Two faculty members have joined Clemson University’s School of Architecture as new permanent faculty this academic year, bringing with them a rich and impressive range of experience and expertise.  Sallie Hambirght, AIA, LEED AP, (B.S. In design, Clemson University; M.Arch., Yale University), is a new assistant professor focusing on beginning design and visualization.  Sallie has served as a lecturer at the Clemson Architecture Center in Charleston and at the Georgia Institute of Technology; has worked in the offices of Robert A.M. Stern Architects and Eisenman Architects; and has her own practice in South Carolina.  Ray Huff, AIA (B.Arch., Clemson University), the founding director of the Clemson Architecture Center in Charleston (CAC.C) is now associate professor of architecture and director of the CAC.C.  Ray comes to his position as an award-winning educator and director through a path of exemplary and critical architectural practice, as a principal and partner in the firm of Huff + Gooden Architects LLC, with offices in New York and Charleston.

Keith Evan Green, RA, PhD, Professor of Architecture and Electrical & Computer Engineering, was awarded funding for “architectural robotics” research from the National Science Foundation; and his monograph, Gio Ponti and Carlo Mollino, was recently published in Japanese translation by Kajima Press.

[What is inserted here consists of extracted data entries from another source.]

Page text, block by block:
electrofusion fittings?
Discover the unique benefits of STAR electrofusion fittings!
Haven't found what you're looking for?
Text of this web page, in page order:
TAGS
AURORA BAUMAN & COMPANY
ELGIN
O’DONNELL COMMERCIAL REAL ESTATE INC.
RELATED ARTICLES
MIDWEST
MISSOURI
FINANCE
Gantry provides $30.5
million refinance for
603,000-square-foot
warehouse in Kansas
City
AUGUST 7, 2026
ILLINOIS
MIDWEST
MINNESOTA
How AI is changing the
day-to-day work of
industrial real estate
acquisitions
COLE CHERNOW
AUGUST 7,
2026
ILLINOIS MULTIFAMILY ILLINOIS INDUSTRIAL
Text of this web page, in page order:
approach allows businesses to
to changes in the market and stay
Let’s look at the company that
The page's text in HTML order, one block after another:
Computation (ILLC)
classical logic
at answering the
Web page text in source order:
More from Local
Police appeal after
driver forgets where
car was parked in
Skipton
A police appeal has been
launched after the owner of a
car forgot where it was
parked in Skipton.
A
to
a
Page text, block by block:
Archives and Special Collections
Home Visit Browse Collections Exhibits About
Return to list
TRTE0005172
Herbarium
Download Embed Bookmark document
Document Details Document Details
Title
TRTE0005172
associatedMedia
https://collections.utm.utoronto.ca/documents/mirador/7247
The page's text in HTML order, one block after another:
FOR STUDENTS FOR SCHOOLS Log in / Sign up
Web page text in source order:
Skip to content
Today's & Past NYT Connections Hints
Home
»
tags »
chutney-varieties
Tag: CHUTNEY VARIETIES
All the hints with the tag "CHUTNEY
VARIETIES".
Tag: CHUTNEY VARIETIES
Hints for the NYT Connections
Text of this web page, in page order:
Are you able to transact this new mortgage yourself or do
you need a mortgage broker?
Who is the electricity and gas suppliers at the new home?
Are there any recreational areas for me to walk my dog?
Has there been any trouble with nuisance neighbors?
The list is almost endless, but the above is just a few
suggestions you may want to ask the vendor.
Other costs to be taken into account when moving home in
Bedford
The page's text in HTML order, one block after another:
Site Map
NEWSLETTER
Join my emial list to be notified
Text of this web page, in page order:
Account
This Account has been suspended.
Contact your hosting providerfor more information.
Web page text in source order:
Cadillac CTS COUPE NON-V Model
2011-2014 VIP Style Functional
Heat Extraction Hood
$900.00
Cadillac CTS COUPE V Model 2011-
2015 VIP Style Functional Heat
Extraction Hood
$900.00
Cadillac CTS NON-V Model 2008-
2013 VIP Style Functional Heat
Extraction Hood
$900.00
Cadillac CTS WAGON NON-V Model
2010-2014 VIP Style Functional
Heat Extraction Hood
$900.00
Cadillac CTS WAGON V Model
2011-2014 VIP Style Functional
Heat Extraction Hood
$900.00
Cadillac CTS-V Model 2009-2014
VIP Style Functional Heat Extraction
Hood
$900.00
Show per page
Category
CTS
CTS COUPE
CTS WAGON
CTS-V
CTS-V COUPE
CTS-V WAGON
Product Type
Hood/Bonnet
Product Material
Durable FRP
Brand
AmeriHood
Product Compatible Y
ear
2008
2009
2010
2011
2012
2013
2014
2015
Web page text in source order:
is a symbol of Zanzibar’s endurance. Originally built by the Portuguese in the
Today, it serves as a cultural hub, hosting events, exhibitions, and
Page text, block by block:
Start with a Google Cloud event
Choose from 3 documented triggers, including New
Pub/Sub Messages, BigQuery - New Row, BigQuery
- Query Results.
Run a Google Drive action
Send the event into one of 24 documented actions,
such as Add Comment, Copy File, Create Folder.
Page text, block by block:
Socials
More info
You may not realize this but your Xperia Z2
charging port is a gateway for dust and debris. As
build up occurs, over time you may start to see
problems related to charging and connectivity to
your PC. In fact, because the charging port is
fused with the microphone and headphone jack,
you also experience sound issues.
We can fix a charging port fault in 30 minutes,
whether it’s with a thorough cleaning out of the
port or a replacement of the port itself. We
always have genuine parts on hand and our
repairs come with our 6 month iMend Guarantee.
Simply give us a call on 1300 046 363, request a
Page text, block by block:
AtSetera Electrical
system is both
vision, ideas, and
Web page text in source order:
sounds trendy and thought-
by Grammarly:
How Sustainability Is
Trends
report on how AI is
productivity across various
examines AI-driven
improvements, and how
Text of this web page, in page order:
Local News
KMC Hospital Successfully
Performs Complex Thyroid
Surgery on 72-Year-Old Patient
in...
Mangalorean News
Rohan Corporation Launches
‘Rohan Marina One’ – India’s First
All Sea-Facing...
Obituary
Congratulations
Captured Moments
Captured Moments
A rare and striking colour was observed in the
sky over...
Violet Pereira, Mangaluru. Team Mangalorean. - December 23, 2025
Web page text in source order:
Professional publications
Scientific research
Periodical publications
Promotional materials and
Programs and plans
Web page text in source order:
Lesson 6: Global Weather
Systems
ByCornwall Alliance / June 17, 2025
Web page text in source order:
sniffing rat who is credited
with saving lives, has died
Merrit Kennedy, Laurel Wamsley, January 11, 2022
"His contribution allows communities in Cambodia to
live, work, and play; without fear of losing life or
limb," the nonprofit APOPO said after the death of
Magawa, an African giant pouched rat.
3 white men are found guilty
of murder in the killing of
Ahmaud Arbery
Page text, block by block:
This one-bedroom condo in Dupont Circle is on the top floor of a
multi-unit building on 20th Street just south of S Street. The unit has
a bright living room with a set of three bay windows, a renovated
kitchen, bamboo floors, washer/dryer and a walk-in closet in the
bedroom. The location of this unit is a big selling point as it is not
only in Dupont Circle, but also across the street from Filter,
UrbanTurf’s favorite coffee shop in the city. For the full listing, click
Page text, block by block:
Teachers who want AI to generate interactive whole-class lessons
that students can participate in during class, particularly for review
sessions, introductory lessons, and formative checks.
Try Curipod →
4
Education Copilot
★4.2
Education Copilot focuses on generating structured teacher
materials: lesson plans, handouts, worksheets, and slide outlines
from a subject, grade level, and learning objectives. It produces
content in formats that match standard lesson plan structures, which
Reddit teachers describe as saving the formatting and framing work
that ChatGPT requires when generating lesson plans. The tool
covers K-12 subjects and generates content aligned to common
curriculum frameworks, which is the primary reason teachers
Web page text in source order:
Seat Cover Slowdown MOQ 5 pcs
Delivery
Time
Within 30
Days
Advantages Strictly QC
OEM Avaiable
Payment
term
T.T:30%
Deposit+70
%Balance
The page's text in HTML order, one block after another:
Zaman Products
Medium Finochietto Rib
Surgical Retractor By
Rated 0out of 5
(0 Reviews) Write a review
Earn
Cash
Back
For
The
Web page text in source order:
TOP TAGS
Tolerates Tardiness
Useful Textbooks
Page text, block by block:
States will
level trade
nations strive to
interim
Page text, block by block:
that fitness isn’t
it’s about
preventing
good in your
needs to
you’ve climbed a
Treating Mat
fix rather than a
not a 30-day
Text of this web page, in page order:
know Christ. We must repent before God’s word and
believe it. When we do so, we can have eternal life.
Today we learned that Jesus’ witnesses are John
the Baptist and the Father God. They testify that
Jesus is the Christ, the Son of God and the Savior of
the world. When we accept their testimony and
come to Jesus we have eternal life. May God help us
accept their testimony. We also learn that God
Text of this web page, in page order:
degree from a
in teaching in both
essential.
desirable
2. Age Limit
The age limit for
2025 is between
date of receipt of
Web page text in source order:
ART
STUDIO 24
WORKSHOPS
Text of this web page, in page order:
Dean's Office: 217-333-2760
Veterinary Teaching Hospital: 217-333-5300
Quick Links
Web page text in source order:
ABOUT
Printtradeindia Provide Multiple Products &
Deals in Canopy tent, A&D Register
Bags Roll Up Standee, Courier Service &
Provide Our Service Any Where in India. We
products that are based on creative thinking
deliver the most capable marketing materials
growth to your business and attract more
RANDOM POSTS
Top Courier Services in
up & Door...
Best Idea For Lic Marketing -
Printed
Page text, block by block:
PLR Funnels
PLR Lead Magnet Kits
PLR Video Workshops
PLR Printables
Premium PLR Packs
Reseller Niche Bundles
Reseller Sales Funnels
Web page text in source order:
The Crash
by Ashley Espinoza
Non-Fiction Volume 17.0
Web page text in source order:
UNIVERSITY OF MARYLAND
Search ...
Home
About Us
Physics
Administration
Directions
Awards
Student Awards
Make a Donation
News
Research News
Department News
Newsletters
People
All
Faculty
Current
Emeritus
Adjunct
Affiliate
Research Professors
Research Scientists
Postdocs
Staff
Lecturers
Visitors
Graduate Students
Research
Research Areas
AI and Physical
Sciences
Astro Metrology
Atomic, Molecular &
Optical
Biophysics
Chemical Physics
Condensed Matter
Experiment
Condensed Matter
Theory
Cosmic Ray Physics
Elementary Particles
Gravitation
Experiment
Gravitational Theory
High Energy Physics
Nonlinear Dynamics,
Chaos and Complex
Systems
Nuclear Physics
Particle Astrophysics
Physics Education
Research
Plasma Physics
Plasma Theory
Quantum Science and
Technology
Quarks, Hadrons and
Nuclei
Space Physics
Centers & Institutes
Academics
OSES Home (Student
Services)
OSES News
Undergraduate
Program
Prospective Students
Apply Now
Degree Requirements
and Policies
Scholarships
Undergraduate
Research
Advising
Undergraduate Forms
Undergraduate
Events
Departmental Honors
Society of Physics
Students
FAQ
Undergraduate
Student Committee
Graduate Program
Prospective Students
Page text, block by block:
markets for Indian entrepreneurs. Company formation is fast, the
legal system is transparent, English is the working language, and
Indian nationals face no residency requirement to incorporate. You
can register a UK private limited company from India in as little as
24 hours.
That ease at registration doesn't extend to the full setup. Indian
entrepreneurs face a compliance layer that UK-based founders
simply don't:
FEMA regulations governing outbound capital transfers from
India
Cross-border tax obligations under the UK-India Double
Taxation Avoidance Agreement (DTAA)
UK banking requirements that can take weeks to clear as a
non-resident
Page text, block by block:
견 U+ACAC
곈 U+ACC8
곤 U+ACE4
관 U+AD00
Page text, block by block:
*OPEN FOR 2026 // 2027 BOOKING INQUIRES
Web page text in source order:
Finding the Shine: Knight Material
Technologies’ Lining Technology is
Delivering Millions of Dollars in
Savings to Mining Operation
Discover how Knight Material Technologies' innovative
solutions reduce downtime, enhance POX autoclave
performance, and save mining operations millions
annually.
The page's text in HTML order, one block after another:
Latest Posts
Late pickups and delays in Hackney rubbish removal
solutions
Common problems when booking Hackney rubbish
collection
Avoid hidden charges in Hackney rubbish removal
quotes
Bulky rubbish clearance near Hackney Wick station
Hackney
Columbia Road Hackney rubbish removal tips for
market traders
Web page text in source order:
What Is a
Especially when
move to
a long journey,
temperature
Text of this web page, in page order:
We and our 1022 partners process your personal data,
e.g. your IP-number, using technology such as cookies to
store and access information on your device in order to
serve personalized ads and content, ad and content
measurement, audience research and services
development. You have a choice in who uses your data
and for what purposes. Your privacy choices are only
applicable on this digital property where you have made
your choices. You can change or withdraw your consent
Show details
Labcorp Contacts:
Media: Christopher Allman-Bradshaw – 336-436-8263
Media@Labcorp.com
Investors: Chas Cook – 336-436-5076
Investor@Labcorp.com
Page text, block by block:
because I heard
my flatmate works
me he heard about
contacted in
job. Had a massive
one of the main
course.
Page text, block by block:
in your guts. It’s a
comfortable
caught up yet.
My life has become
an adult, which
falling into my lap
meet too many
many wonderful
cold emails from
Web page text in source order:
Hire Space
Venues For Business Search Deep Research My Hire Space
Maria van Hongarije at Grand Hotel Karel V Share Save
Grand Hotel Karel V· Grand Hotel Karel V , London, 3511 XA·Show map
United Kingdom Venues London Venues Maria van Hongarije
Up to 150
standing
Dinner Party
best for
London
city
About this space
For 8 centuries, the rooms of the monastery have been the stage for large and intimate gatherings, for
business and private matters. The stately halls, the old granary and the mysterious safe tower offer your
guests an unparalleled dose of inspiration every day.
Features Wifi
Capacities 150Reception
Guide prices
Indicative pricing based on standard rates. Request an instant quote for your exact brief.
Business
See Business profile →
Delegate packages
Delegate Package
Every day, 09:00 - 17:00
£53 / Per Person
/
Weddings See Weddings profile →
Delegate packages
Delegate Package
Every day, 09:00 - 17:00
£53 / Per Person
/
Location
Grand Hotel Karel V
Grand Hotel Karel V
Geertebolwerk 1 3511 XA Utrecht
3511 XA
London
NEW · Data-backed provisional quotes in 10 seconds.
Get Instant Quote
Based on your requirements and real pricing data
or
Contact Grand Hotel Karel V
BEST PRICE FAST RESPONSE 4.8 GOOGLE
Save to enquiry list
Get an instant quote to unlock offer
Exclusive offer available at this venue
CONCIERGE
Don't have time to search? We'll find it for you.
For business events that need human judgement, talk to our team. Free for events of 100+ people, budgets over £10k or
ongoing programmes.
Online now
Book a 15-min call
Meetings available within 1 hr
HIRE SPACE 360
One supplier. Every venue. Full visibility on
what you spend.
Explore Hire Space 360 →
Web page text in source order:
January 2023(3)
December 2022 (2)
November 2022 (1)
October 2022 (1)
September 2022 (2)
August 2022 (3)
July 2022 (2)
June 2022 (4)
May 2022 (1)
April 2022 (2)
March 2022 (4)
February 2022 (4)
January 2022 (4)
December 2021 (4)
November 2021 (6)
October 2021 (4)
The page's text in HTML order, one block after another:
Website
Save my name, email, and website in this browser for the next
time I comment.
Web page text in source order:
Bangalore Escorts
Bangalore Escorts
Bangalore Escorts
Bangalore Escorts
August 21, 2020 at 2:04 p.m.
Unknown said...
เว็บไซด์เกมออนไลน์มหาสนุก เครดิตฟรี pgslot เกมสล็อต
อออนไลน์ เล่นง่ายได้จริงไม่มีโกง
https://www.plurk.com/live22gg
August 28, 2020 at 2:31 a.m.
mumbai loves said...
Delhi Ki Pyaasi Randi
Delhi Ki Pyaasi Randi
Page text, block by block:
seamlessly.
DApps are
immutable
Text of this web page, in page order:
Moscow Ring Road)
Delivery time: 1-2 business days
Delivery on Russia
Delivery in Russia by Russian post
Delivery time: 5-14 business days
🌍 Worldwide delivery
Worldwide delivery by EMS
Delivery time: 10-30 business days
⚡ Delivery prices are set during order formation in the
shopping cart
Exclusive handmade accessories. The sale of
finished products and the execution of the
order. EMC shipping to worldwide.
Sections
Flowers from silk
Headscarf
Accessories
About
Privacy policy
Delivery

Green was awarded $271k as Principal Investigator from the Smart Health and Wellbeing Program of NSF to design and prototype an Assistive, Robotic Table [ART]. A discrete component of an envisioned suite of robotic furnishings, ART is comprised of a novel “continuum robotic” table surface that gently folds, extends, and reconfigures to support work and leisure activities; a smart storage volume that physically manages and delivers personal effects; and an accessorized headboard. These components of ART will recognize, communicate with, and partly remember each other in interaction with users and with other components of the suite. ART is intended to empower people to remain in their own homes for as long as possible. Collaborating on the research are Clemson colleagues in ECE (I. Walker) and Psychology (J. Brooks), as well as the Fraunhofer Institute for Experimental Software Engineering of Kaiserslautern, Germany. The prototype will be tested in the research team’s home+ residential lab within the Greenville Hospital System University Medical Center (see www.IMSA-Research.org). The theoretical underpinning for ART and other applied “architectural robotics” projects by Green is his monograph, Gio Ponti and Carlo Mollino, which has just been published in Japanese translation by Kajima press. Through the case of these two architects and friends, Green’s monograph explores how architectural artifacts might be rendered “nearly alive” by their designers and users.